→ WHAT NEEDS TO BE DONE
Transcribe all records below exactly, without images.

→ RECORDS PROVIDED
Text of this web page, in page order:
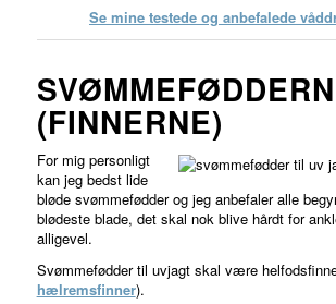
Se mine testede og anbefalede
(FINNERNE)
For mig personligt
kan jeg bedst lide
bløde svømmefødder og jeg anbefaler alle
blødeste blade, det skal nok blive hårdt for
alligevel.
Svømmefødder til uvjagt skal være
hælremsfinner).
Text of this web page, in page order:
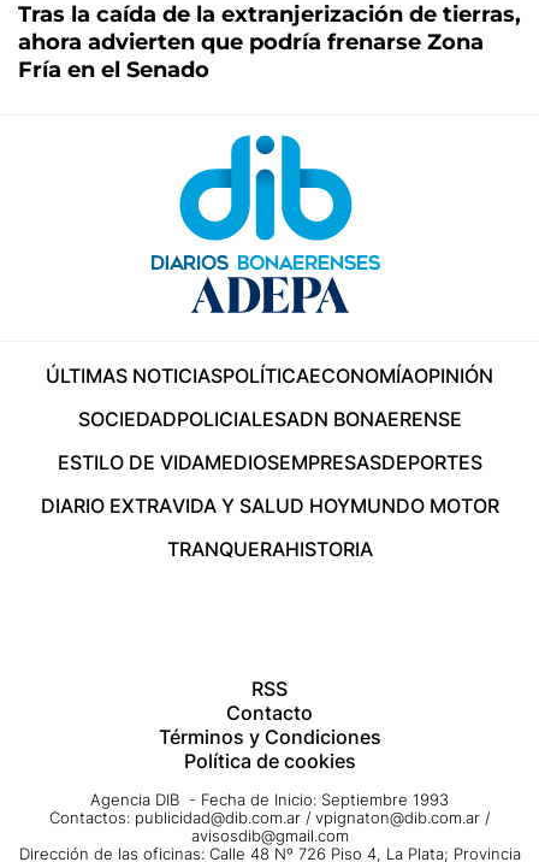
Tras la caída de la extranjerización de tierras,
ahora advierten que podría frenarse Zona
Fría en el Senado
ÚLTIMAS NOTICIASPOLÍTICAECONOMÍAOPINIÓN
SOCIEDADPOLICIALESADN BONAERENSE
ESTILO DE VIDAMEDIOSEMPRESASDEPORTES
DIARIO EXTRAVIDA Y SALUD HOYMUNDO MOTOR
TRANQUERAHISTORIA
RSS
Contacto
Términos y Condiciones
Política de cookies
Agencia DIB - Fecha de Inicio: Septiembre 1993
Contactos: publicidad@dib.com.ar / vpignaton@dib.com.ar /
avisosdib@gmail.com
Dirección de las oficinas: Calle 48 Nº 726 Piso 4, La Plata; Provincia

→ RESULT OF THE EXERCISE
Text of this web page, in page order:
Se mine testede og anbefalede
(FINNERNE)
For mig personligt
kan jeg bedst lide
bløde svømmefødder og jeg anbefaler alle
blødeste blade, det skal nok blive hårdt for
alligevel.
Svømmefødder til uvjagt skal være
hælremsfinner).
Text of this web page, in page order:
Tras la caída de la extranjerización de tierras,
ahora advierten que podría frenarse Zona
Fría en el Senado
ÚLTIMAS NOTICIASPOLÍTICAECONOMÍAOPINIÓN
SOCIEDADPOLICIALESADN BONAERENSE
ESTILO DE VIDAMEDIOSEMPRESASDEPORTES
DIARIO EXTRAVIDA Y SALUD HOYMUNDO MOTOR
TRANQUERAHISTORIA
RSS
Contacto
Términos y Condiciones
Política de cookies
Agencia DIB - Fecha de Inicio: Septiembre 1993
Contactos: publicidad@dib.com.ar / vpignaton@dib.com.ar /
avisosdib@gmail.com
Dirección de las oficinas: Calle 48 Nº 726 Piso 4, La Plata; Provincia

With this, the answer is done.